TASK DESCRIPTION: Transcribe the following entries letter for letter, without the pictures.

*** DATA LISTING Section Begins ***

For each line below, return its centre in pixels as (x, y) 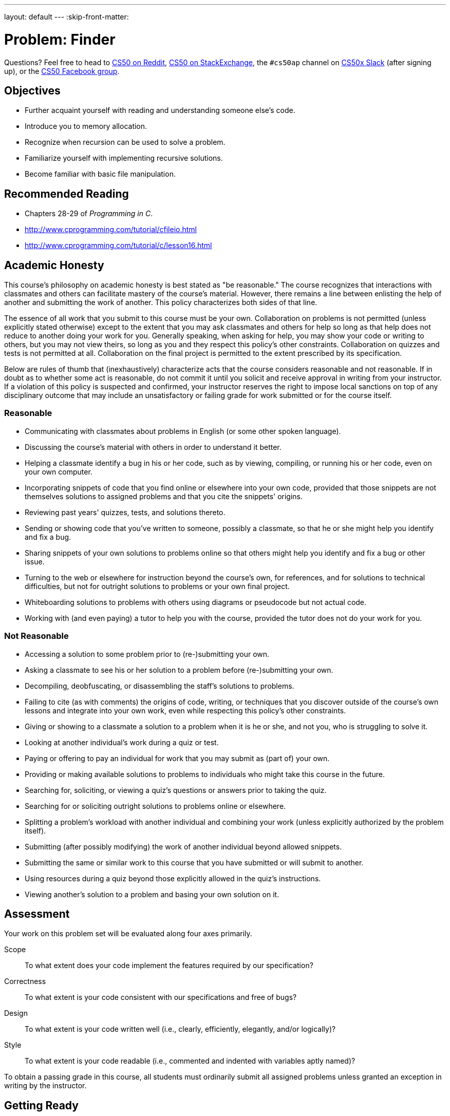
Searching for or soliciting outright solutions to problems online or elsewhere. (155, 806)
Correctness (25, 981)
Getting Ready (41, 1105)
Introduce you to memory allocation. (86, 126)
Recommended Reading (67, 194)
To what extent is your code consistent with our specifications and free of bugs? (161, 997)
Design (16, 1013)
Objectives (32, 90)

*** DATA LISTING Section Ends ***

WRITTEN SOLUTION:
For each line below, return its centre in pixels as (x, y) 
Searching for or soliciting outright solutions to problems online or elsewhere. (155, 806)
Correctness (25, 981)
Getting Ready (41, 1105)
Introduce you to memory allocation. (86, 126)
Recommended Reading (67, 194)
To what extent is your code consistent with our specifications and free of bugs? (161, 997)
Design (16, 1013)
Objectives (32, 90)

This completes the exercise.